Starting with the line with "It uses a custom" in the entries below and going on through the line with "Benefits (33, 1119)", output every line exactly and nothing more. No pictures.
*** Provided entries ***
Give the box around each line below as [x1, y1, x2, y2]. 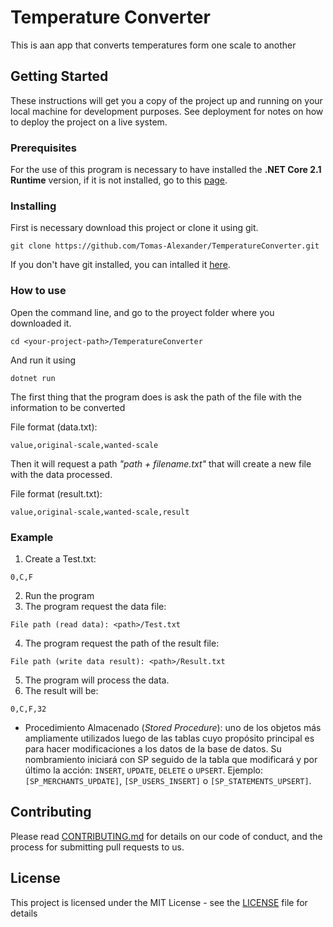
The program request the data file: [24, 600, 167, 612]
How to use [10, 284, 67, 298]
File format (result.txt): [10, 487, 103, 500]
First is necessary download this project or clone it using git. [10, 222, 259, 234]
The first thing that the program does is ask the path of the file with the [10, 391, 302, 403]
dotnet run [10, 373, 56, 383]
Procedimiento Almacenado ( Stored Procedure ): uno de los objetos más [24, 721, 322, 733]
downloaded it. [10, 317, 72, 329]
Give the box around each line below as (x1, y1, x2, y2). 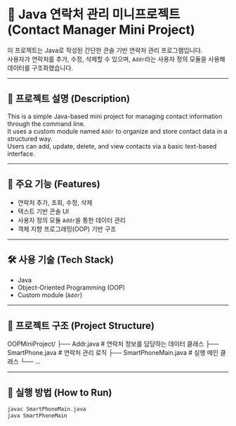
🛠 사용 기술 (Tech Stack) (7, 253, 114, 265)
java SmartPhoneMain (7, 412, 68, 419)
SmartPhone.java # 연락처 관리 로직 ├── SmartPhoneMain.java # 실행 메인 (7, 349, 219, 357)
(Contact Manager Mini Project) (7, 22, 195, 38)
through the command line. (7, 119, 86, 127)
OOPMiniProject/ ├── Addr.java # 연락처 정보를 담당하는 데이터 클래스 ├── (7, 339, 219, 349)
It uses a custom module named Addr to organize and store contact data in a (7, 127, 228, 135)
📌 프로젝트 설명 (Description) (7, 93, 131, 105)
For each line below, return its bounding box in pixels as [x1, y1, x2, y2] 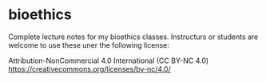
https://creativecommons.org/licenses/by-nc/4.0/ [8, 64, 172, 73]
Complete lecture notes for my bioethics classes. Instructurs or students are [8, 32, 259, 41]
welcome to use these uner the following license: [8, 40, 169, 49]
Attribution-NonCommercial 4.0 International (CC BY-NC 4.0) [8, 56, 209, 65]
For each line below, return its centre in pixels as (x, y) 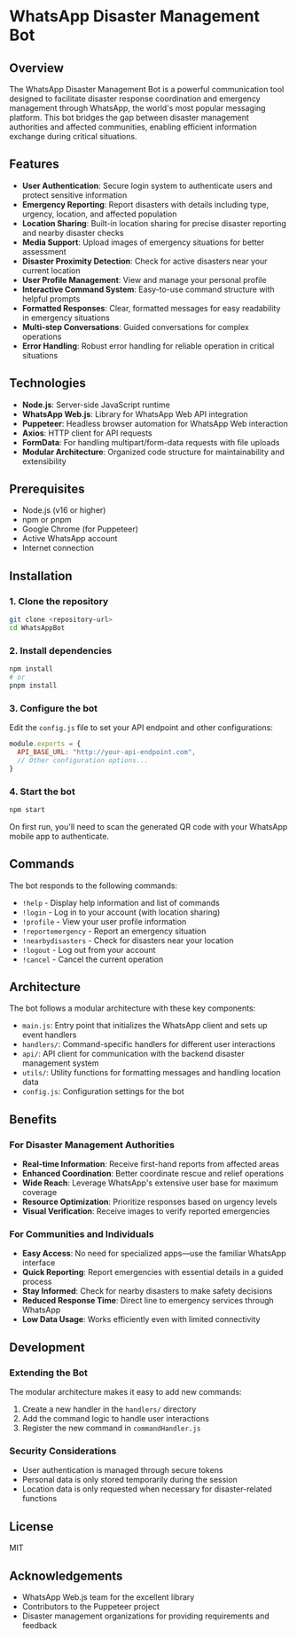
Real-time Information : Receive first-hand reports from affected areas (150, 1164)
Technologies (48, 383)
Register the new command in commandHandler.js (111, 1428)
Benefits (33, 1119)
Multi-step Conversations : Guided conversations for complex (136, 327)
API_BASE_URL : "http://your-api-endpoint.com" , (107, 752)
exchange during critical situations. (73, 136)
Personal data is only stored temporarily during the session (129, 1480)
*** End of Provided entries ***
*** Provided entries ***
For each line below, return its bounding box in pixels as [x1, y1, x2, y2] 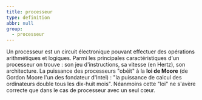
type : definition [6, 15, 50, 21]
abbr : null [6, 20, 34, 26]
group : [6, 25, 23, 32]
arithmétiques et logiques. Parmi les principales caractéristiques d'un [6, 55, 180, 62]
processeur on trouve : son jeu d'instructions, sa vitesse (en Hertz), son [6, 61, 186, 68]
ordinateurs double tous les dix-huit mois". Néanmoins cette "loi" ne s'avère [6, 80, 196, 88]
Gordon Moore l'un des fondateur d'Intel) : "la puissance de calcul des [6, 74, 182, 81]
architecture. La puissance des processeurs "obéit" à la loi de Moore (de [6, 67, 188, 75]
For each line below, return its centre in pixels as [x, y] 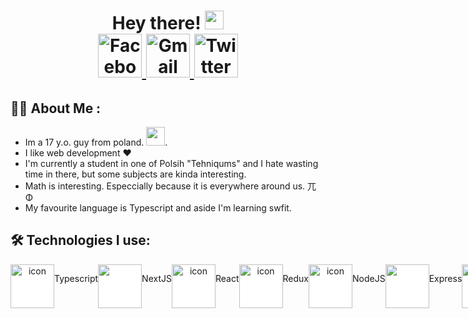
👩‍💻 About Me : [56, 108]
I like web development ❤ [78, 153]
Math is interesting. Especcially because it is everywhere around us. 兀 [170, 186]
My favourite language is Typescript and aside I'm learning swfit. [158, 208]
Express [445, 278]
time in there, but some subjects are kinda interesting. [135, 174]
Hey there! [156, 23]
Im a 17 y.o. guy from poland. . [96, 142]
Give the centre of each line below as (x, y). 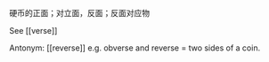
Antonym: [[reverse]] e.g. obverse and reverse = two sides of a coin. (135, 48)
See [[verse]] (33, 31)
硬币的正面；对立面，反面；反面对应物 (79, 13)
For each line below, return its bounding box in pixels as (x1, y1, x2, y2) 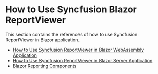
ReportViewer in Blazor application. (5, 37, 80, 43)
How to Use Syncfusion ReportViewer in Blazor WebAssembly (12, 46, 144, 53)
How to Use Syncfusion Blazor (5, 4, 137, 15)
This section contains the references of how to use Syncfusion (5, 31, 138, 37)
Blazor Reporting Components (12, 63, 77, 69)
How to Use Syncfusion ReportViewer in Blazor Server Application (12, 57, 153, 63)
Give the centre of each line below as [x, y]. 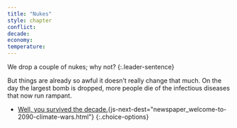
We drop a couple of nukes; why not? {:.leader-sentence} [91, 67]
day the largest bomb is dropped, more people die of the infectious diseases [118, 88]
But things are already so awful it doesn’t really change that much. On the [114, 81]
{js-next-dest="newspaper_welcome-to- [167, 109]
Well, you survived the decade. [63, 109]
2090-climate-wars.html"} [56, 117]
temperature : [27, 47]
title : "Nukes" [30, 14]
*** End of Provided entries ***
▶ **Answer to this exercise**:
It uses a custom module named Addr to organize and store contact data in a (7, 127, 228, 135)
📌 프로젝트 설명 (Description) (7, 93, 131, 105)
For each line below, return its bounding box in pixels as [x1, y1, x2, y2] 
https://creativecommons.org/licenses/by-nc/4.0/ [8, 64, 172, 73]
Complete lecture notes for my bioethics classes. Instructurs or students are [8, 32, 259, 41]
welcome to use these uner the following license: [8, 40, 169, 49]
Attribution-NonCommercial 4.0 International (CC BY-NC 4.0) [8, 56, 209, 65]
For each line below, return its centre in pixels as (x, y) 
Real-time Information : Receive first-hand reports from affected areas (150, 1164)
Technologies (48, 383)
Register the new command in commandHandler.js (111, 1428)
Benefits (33, 1119)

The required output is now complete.